Understanding Endodontic Treatment: Your Guide to Root Canal Therapy

by Power Road Dental Care

Understanding Endodontic Treatment: Your Guide to Root Canal Therapy

Reviewed By Dr. Tyler N Davis, DMD

Reading Time: 4 minutes

Welcome to our blog series about endodontic treatment! This four-part series will focus on root canal therapy and provide valuable information to help you understand the process, alleviate any fears or misconceptions, and prepare for a smooth experience. We hope that this series will empower you to make informed decisions about your dental health.

The Anatomy of a Tooth

Before we get into the specifics of endodontic treatment, it’s important to understand the anatomy of a tooth. Each tooth has three layers: enamel, dentin, and pulp.

  • Enamel is the hard outer layer of the tooth. It’s the hardest substance in the human body and helps protect the tooth from bacteria and other harmful substances.
  • Dentin is located under the enamel and makes up most of the tooth structure. It’s not as hard as enamel, but it still provides protection for the pulp.
  • The pulp is a soft tissue located in the pulp chamber at the center of the tooth that contains nerves, blood vessels, and connective tissue. It’s responsible for supplying the tooth with nutrients and keeping it alive. This area of the tooth is also referred to as the pulp chamber. 

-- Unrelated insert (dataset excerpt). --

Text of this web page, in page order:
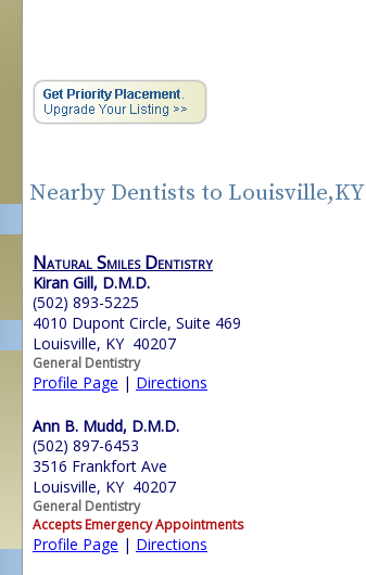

When the pulp becomes infected or damaged, endodontic treatment is needed to save the tooth and prevent further complications.

How Does the Pulp Become Infected?

The pulp can become infected or damaged for several reasons, including a deep cavity, cracks or chips in the tooth, and repeated dental procedures on the same tooth. When this happens, bacteria can enter the pulp and cause an infection. 

If left untreated, the infection can spread to the surrounding tissue and even into the bloodstream.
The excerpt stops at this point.